Quinnie started TruPoint because she kept meeting the same person: a homeowner holding a blank deed form off the internet, unsure the county would take it, and unwilling to pay several hundred dollars an hour to find out.
She was born speaking Vietnamese and grew up translating paperwork for her family — which is where the habit came from of explaining a document until the person across the table actually understands it. She has never outgrown it. Every deed TruPoint prepares is walked through line by line, in English or Vietnamese, by the person who prepared it, before anyone signs.
She is a registered document preparer in Nevada, and in California under a separate credential that carries no authority here — her Nevada work is authorized by her Nevada registration alone. She is also a Notary Public, an IRS-registered tax return preparer, and an IRS Certifying Acceptance Agent.

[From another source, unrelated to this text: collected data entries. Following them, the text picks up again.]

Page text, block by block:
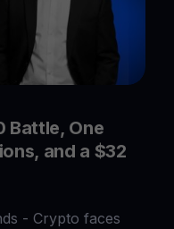
Battle, One
and a $32
- Crypto faces
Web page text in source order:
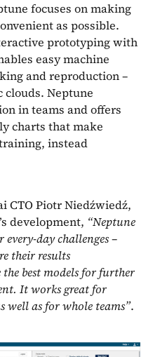
focuses on making
as possible.
prototyping with
easy machine
and reproduction –
Neptune
in teams and offers
charts that make
instead
CTO Piotr Niedźwiedź,
development, “Neptune
day challenges –
their results
best models for further
It works great for
well as for whole teams”.
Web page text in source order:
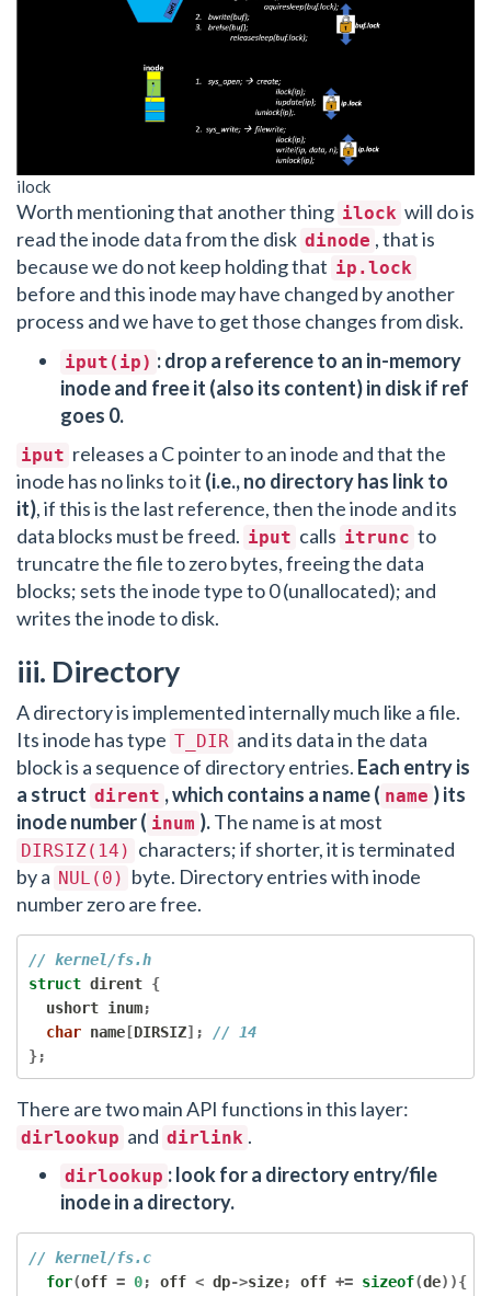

What you can hire us to do — and what we cannot do.
Nevada draws this line in statute. Before you hand anyone the title to your home, know exactly which side of it they stand on. A Nevada document preparer informs. It never advises.
What we do
- Prepare the document you have chosen, and the Declaration of Value that goes with it
- Explain it in English or Vietnamese before you sign
- Handle notarization and record it with the county
- Show you the recording fee and any transfer tax before you commit
- Put our name, address, phone, and registration number on the paperwork
What we are not permitted to do
- Tell you which document you should choose
- Give an opinion about your rights, your options, or your strategy
- Represent you in a courtroom, or negotiate on your behalf
- Promise how a recorder or a court will treat your filing
- Offer the confidentiality of an attorney–client relationship
- Decide whether a transfer-tax exemption applies to your transfer
Every line, published before you call.
A Las Vegas firm publishes $542 for a first deed, and says plainly on its own site that it is not the most cost-effective place to have a deed written. We agree with them, and we show you the whole bill.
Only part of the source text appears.